[Data records]
--- START ---

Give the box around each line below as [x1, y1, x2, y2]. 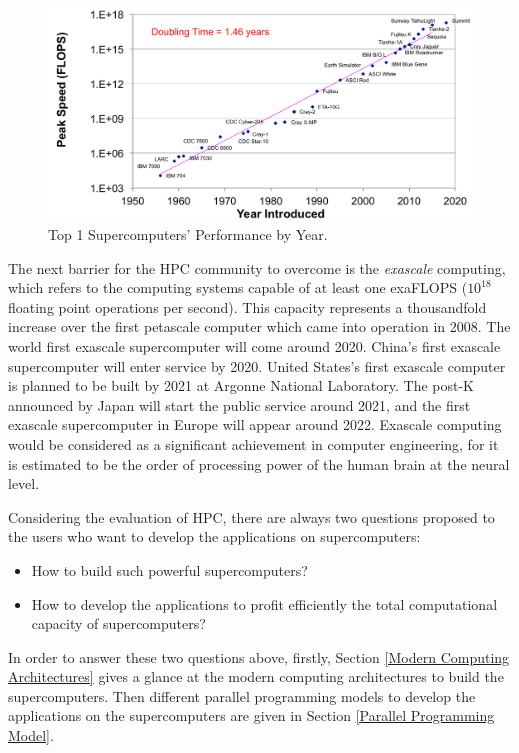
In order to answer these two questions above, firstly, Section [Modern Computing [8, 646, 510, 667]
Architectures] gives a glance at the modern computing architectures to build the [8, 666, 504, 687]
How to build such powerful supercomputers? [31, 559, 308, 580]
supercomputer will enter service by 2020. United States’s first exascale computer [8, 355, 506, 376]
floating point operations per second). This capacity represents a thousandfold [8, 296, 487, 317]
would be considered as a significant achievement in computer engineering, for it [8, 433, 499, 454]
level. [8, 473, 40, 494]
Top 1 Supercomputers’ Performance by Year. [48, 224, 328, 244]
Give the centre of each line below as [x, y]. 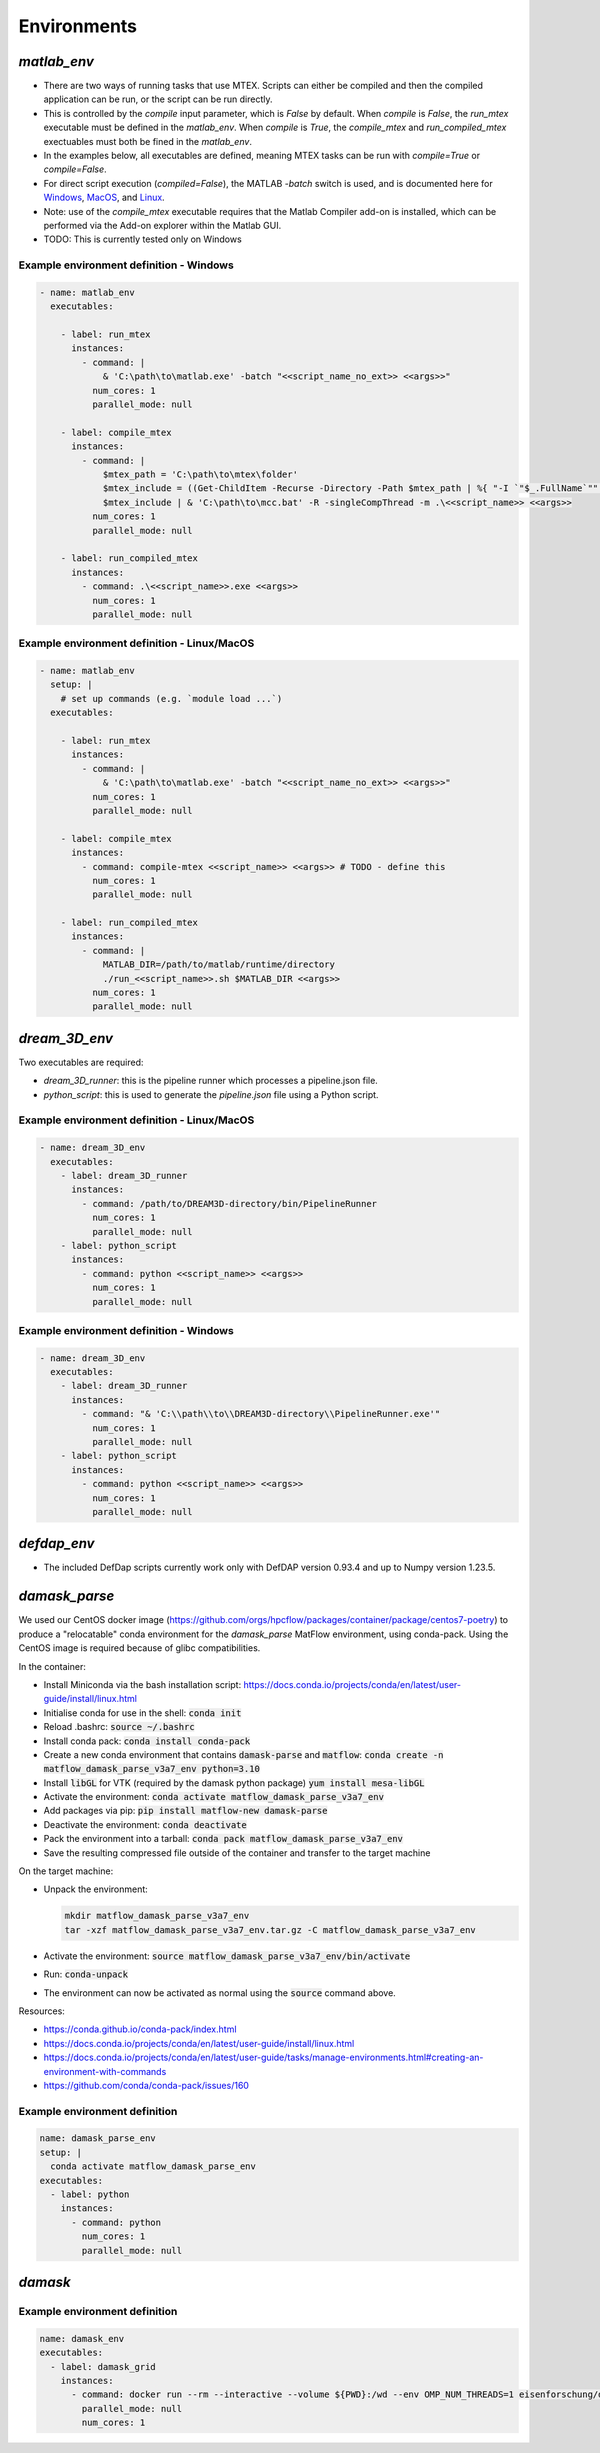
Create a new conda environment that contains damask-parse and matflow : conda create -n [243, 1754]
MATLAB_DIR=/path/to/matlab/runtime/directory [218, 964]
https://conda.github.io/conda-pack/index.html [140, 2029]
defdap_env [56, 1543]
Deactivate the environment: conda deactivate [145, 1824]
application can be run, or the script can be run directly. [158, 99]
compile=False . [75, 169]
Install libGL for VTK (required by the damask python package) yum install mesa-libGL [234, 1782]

--- END ---
--- START ---

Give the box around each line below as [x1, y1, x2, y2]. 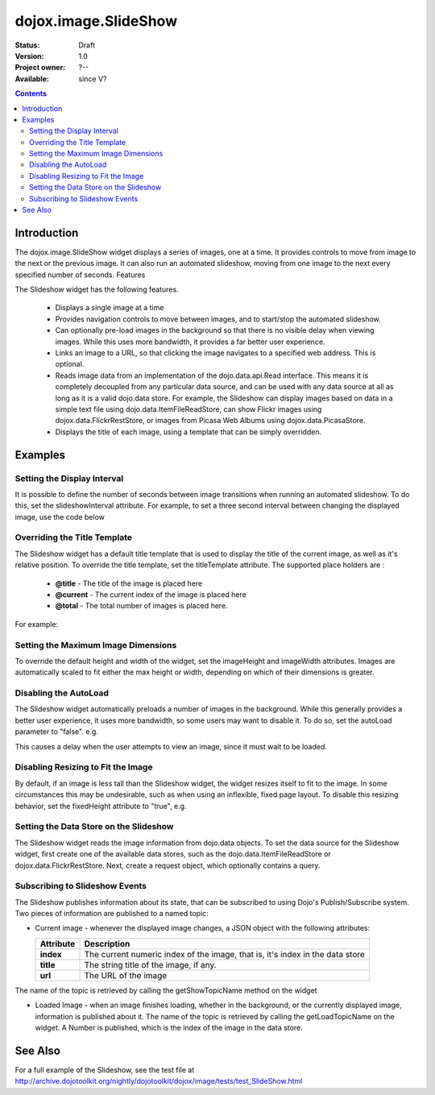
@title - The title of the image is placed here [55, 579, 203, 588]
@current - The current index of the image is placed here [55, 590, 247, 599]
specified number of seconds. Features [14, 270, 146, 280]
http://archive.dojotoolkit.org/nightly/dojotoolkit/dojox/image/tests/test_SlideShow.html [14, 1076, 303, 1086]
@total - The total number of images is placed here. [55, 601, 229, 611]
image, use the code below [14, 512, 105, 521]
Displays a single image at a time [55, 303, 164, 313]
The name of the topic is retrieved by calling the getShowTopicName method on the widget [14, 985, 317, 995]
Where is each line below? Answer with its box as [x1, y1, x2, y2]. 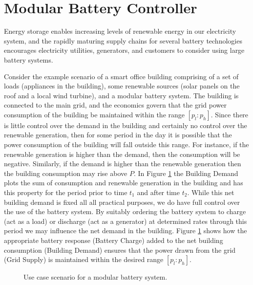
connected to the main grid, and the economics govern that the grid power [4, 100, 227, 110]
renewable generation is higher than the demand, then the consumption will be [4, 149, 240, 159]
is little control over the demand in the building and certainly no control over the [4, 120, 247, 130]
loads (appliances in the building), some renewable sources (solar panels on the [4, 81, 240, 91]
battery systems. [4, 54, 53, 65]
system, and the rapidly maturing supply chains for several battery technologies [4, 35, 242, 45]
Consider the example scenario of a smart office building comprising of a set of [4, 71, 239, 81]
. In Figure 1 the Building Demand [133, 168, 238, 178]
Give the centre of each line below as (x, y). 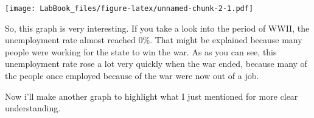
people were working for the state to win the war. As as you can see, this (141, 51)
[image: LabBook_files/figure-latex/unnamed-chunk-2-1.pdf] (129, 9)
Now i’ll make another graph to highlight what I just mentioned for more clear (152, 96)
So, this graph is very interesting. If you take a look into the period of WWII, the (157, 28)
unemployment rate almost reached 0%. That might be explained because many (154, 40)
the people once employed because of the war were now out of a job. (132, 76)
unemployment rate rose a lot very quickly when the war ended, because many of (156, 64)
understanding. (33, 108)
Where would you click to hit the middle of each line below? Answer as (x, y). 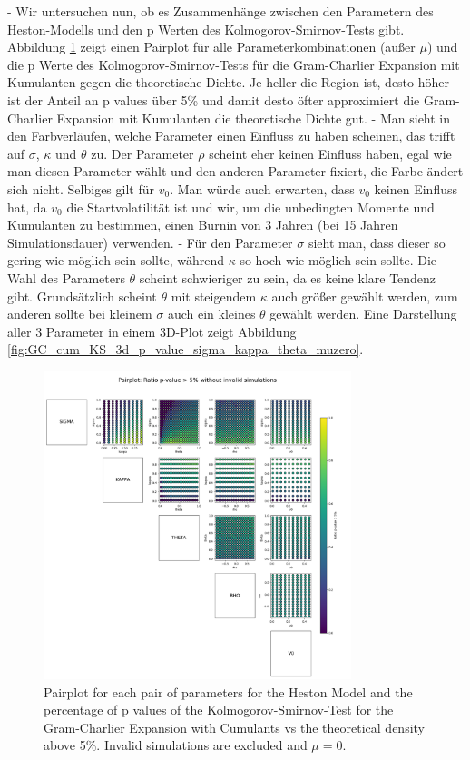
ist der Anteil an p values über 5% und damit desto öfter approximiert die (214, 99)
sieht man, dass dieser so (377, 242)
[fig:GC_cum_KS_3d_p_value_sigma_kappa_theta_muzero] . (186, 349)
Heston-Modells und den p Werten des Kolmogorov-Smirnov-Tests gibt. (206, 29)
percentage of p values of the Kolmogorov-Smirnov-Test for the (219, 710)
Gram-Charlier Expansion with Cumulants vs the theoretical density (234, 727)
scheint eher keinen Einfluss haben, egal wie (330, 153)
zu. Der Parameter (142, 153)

--- END ---
--- START ---

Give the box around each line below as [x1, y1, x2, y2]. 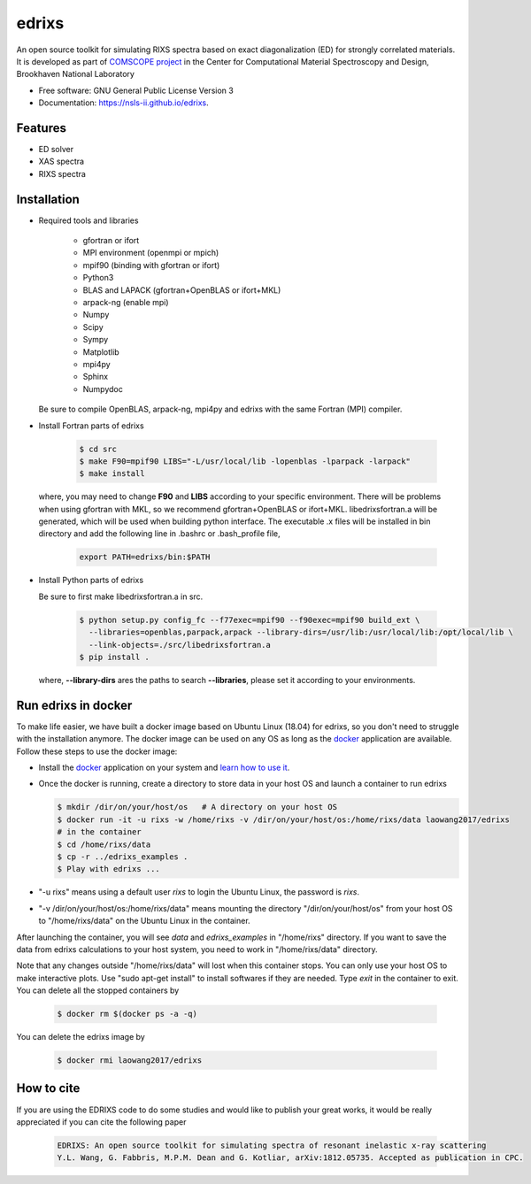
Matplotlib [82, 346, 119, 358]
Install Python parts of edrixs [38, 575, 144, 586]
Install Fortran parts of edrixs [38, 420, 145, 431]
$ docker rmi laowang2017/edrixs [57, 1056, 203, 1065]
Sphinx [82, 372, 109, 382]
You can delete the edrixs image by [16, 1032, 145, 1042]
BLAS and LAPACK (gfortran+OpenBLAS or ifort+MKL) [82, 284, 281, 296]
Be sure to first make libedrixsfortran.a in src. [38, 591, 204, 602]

--- END ---

The lines above, starting at the one with "Install Python parts" and ending at the one with "BLAS and LAPACK", are the only ones to return, exactly as written.

**EXERCISE RESULT**
Install Python parts of edrixs [38, 575, 144, 586]
Install Fortran parts of edrixs [38, 420, 145, 431]
$ docker rmi laowang2017/edrixs [57, 1056, 203, 1065]
Sphinx [82, 372, 109, 382]
You can delete the edrixs image by [16, 1032, 145, 1042]
BLAS and LAPACK (gfortran+OpenBLAS or ifort+MKL) [82, 284, 281, 296]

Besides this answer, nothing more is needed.